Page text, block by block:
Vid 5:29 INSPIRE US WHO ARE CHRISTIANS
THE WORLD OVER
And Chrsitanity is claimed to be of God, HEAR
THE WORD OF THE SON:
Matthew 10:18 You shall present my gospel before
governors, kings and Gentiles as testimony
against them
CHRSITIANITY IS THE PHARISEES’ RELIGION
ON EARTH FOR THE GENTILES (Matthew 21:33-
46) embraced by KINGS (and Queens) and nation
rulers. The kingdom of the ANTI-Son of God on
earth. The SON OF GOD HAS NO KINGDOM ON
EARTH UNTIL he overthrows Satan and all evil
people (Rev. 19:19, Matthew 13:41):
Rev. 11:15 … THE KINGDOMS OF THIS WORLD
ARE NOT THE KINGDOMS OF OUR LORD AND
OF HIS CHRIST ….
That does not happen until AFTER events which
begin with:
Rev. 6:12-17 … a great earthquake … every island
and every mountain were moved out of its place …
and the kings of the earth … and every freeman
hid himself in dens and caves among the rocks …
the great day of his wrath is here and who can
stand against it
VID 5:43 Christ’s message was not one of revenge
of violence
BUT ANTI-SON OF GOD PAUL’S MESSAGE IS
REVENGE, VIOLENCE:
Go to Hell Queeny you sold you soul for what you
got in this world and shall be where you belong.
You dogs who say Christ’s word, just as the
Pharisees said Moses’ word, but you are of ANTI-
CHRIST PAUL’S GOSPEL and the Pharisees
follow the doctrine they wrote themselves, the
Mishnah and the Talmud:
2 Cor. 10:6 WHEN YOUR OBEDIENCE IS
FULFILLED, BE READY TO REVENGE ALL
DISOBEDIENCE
:::::
> [PROBLEM STATEMENT]:
Your response should consist of the whole listing, repeated exactly.

> [ANSWER TO THIS EXERCISE]:
Page text, block by block:
Vid 5:29 INSPIRE US WHO ARE CHRISTIANS
THE WORLD OVER
And Chrsitanity is claimed to be of God, HEAR
THE WORD OF THE SON:
Matthew 10:18 You shall present my gospel before
governors, kings and Gentiles as testimony
against them
CHRSITIANITY IS THE PHARISEES’ RELIGION
ON EARTH FOR THE GENTILES (Matthew 21:33-
46) embraced by KINGS (and Queens) and nation
rulers. The kingdom of the ANTI-Son of God on
earth. The SON OF GOD HAS NO KINGDOM ON
EARTH UNTIL he overthrows Satan and all evil
people (Rev. 19:19, Matthew 13:41):
Rev. 11:15 … THE KINGDOMS OF THIS WORLD
ARE NOT THE KINGDOMS OF OUR LORD AND
OF HIS CHRIST ….
That does not happen until AFTER events which
begin with:
Rev. 6:12-17 … a great earthquake … every island
and every mountain were moved out of its place …
and the kings of the earth … and every freeman
hid himself in dens and caves among the rocks …
the great day of his wrath is here and who can
stand against it
VID 5:43 Christ’s message was not one of revenge
of violence
BUT ANTI-SON OF GOD PAUL’S MESSAGE IS
REVENGE, VIOLENCE:
Go to Hell Queeny you sold you soul for what you
got in this world and shall be where you belong.
You dogs who say Christ’s word, just as the
Pharisees said Moses’ word, but you are of ANTI-
CHRIST PAUL’S GOSPEL and the Pharisees
follow the doctrine they wrote themselves, the
Mishnah and the Talmud:
2 Cor. 10:6 WHEN YOUR OBEDIENCE IS
FULFILLED, BE READY TO REVENGE ALL
DISOBEDIENCE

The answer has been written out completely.